* **Exercise input**:
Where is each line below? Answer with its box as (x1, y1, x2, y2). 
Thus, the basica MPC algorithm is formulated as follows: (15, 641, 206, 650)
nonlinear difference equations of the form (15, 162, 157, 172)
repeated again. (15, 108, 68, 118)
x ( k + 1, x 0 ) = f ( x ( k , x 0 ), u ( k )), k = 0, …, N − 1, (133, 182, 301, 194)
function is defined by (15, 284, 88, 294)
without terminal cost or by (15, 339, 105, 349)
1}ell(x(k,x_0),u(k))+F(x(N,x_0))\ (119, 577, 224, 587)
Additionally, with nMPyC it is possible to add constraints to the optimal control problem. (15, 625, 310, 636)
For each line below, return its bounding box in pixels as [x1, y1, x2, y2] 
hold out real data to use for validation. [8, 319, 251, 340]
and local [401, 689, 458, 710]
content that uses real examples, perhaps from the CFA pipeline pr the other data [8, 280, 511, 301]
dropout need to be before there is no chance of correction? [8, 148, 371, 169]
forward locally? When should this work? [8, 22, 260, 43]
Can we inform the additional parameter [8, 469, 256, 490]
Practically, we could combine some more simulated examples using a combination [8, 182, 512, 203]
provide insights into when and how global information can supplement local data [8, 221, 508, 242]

---

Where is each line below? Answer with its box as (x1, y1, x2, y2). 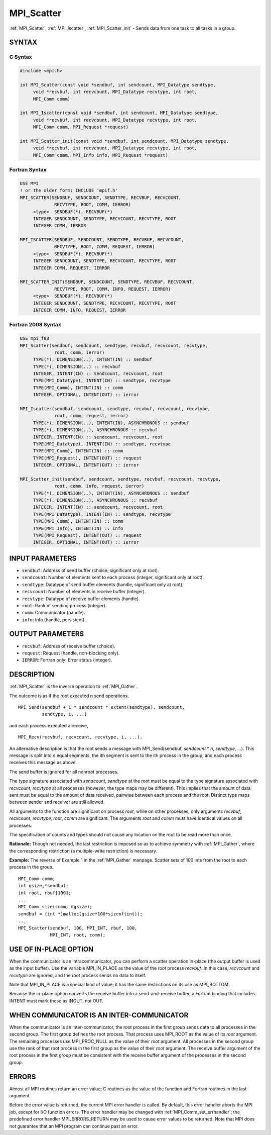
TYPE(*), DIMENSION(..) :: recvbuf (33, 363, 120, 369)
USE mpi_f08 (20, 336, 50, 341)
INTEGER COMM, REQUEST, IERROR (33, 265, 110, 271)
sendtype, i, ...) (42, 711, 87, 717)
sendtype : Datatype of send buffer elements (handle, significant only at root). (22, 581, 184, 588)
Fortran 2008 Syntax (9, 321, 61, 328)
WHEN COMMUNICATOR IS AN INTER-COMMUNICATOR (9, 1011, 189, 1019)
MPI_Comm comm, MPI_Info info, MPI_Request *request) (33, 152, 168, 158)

* **Task prompt**: Look through the entries above and find each line where the word "sendtype" occurs; copy those lines.

* **Your solution**:
sendtype, i, ...) (42, 711, 87, 717)
sendtype : Datatype of send buffer elements (handle, significant only at root). (22, 581, 184, 588)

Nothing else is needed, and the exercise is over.